Paz, Claudia Pandolfo, Goosem, Miriam, Bird, Michael, Preece, Noel, Goosem, Steve, Fensham, Rod, Laurance, Susan
Forest ecology and management 2016 v.376 pp. 74-83
physical properties, soil organic carbon, vegetation cover, carbon sinks, anthropogenic activities, natural regeneration, carbon dioxide, granite soils, pastures, tropics, granite, secondary forests, soil pH, basalt, tropical forests, models, woody plants, soil texture, prediction, forest succession, carbon cycle
Tropical forests are major sinks of terrestrial carbon (C) both above- and below-ground. As a consequence their destruction and degradation is considered the second largest anthropogenic source of carbon dioxide to the atmosphere. Also contributing to the changing dynamics of the global carbon cycle is the widespread and significant expansion of secondary forest. Secondary forests that colonise abandoned agricultural lands can potentially recover above-ground C stocks to historical levels in a few decades. However, the dynamics of below-ground C stored as soil C stocks are unaccounted for in several tropical regions.
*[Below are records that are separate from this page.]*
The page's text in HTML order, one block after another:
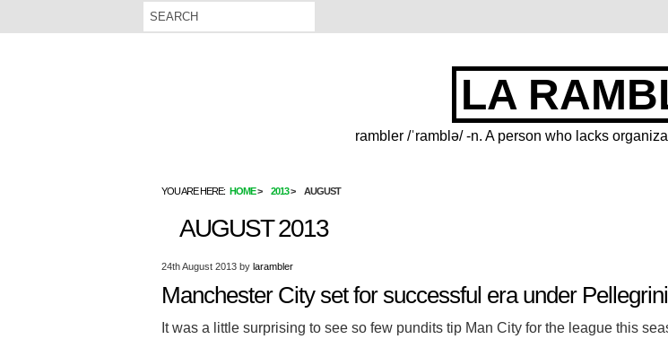
LA
rambler /ˈramblə/ -n. A person who lacks
YOU ARE HERE: HOME 2013 AUGUST
AUGUST 2013
24th August 2013 by larambler
Manchester City set for successful era under
It was a little surprising to see so few pundits tip Man City for the league this
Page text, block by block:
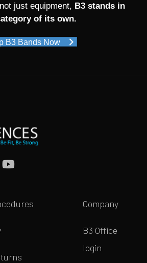
just equipment, B3 stands in
of its own.
B3 Bands Now
Company
B3 Office
login
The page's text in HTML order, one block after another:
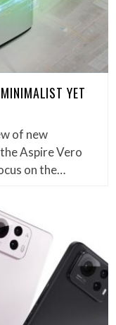
YET
of new
Aspire Vero
on the…
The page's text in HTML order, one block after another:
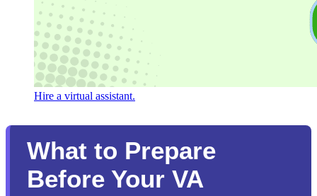
Hire a virtual assistant.
What to Prepare
Before Your VA
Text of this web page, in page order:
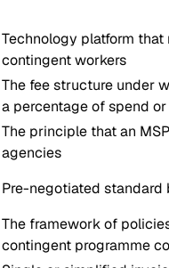
Technology platform
contingent workers
The fee structure under
a percentage of spend
The principle that an
agencies
Pre-negotiated standard
The framework of
contingent programme
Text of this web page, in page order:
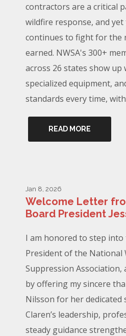
contractors are a critical
wildfire response, and
continues to fight for the
earned. NWSA's 300+
across 26 states show up
specialized equipment,
standards every time,
READ MORE
Jan 8, 2026
Welcome Letter
Board President
I am honored to step
President of the National
Suppression Association,
by offering my sincere
Nilsson for her dedicated
Claren’s leadership,
steady guidance

Similarly, although parent materials are known to differ in chemical and physical properties, little is known about the relationships of soil C stocks with environmental predictors and whether they interact with soil types during natural forest regeneration. We investigated whether soil organic carbon (SOC) stocks change with secondary forest age in two contrasting soil types (derived from either basalt or granite). Soil and vegetation parameters were analysed to determine the best predictors of SOC stock changes in secondary forests. SOC stocks from 24 secondary forests (up to 69years since pasture abandonment) were compared with those from active pastures and mature forests. We found that clay-rich soils (originating from basalt parent material) store higher amounts of SOC, although these stocks remain unchanged as secondary forests matured. In contrast, SOC stocks in granite soils tend to be lower in young secondary forests and increase rapidly to levels comparable to mature forests. Moreover, our analysis indicated that soil pH and woody plant diversity are strong candidates as predictors of SOC stock variations, yet it appears this is within the context of soil type. Our results support the contention that models predicting SOC stocks during forest succession should not rely only on secondary forest age. Instead, predictions of SOC stocks can be improved with the inclusion of basic information on vegetation cover and soil type (especially soil texture).